== Provided records ==
::::::::

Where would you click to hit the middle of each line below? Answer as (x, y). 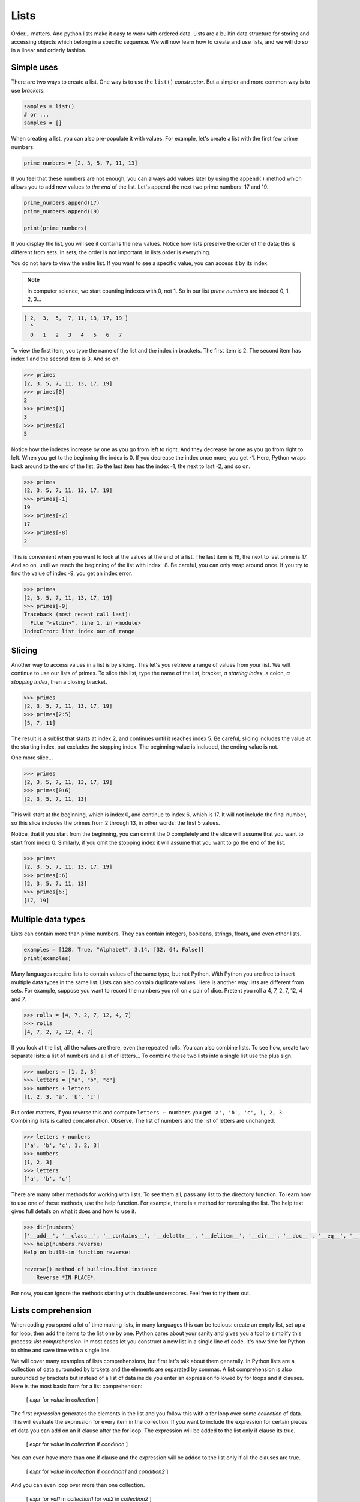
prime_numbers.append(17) (62, 203)
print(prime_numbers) (55, 228)
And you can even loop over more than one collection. (78, 1485)
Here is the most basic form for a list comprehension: (77, 1386)
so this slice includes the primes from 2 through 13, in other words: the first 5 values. (115, 823)
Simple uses (34, 68)
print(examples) (48, 958)
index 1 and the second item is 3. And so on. (65, 359)
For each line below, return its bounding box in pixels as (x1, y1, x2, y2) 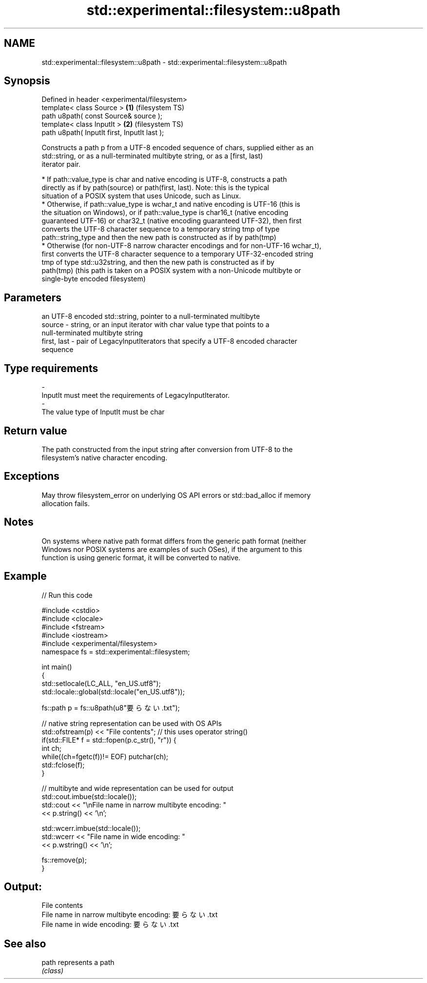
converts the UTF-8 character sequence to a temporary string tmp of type (41, 225, 280, 234)
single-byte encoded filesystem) (41, 275, 146, 283)
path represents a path (41, 958, 115, 967)
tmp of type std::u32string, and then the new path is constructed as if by (41, 258, 274, 267)
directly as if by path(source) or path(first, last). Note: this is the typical (41, 183, 269, 192)
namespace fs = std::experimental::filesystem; (41, 647, 190, 656)
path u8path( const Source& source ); (41, 112, 163, 120)
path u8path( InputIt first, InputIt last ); (41, 128, 164, 137)
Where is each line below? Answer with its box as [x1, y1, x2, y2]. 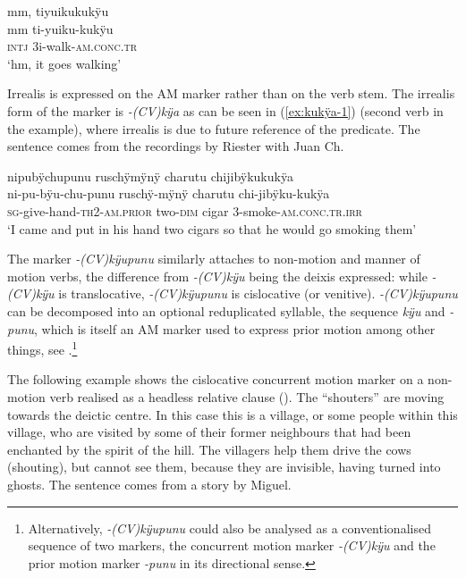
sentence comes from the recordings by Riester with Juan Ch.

::::::::

== Exercise brief ==
Please set the records down again exactly as written. The pictures should not be included.

== Answer box ==
Where would you click to hit the middle of each line below? Answer as (x, y). 
prime_numbers.append(17) (62, 203)
print(prime_numbers) (55, 228)
And you can even loop over more than one collection. (78, 1485)
Here is the most basic form for a list comprehension: (77, 1386)
so this slice includes the primes from 2 through 13, in other words: the first 5 values. (115, 823)
Simple uses (34, 68)
print(examples) (48, 958)
index 1 and the second item is 3. And so on. (65, 359)
For each line below, return its bounding box in pixels as (x1, y1, x2, y2) 
converts the UTF-8 character sequence to a temporary string tmp of type (41, 225, 280, 234)
single-byte encoded filesystem) (41, 275, 146, 283)
path represents a path (41, 958, 115, 967)
tmp of type std::u32string, and then the new path is constructed as if by (41, 258, 274, 267)
directly as if by path(source) or path(first, last). Note: this is the typical (41, 183, 269, 192)
namespace fs = std::experimental::filesystem; (41, 647, 190, 656)
path u8path( const Source& source ); (41, 112, 163, 120)
path u8path( InputIt first, InputIt last ); (41, 128, 164, 137)
Where is each line below? Answer with its box as [x1, y1, x2, y2]. 
sentence comes from the recordings by Riester with Juan Ch.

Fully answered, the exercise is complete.